EXERCISE PROMPT:
Leaving the pictures aside, repeat every line below exactly.

[MATERIAL FOR THE TASK Boundary: Start]

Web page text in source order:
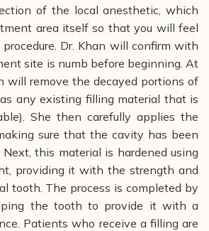
of the local anesthetic, which
area itself so that you will feel
Dr. Khan will confirm with
site is numb before beginning. At
will remove the decayed portions of
any existing filling material that is
She then carefully applies the
sure that the cavity has been
Next, this material is hardened using
providing it with the strength and
tooth. The process is completed by
the tooth to provide it with a
Patients who receive a filling are
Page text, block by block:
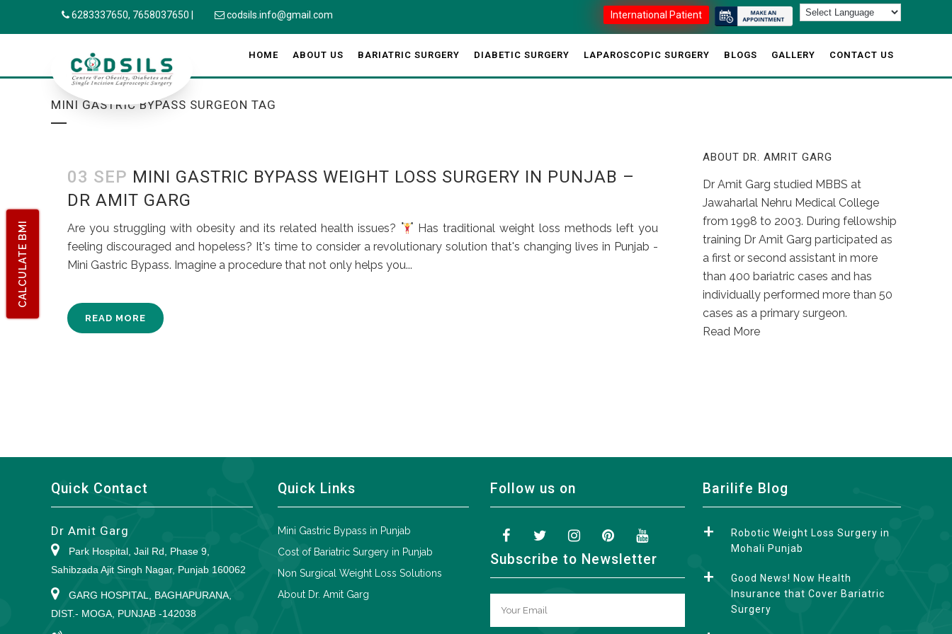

[MATERIAL FOR THE TASK Boundary: End]

RESPONSE TO THIS EXERCISE:
Web page text in source order:
of the local anesthetic, which
area itself so that you will feel
Dr. Khan will confirm with
site is numb before beginning. At
will remove the decayed portions of
any existing filling material that is
She then carefully applies the
sure that the cavity has been
Next, this material is hardened using
providing it with the strength and
tooth. The process is completed by
the tooth to provide it with a
Patients who receive a filling are
Page text, block by block:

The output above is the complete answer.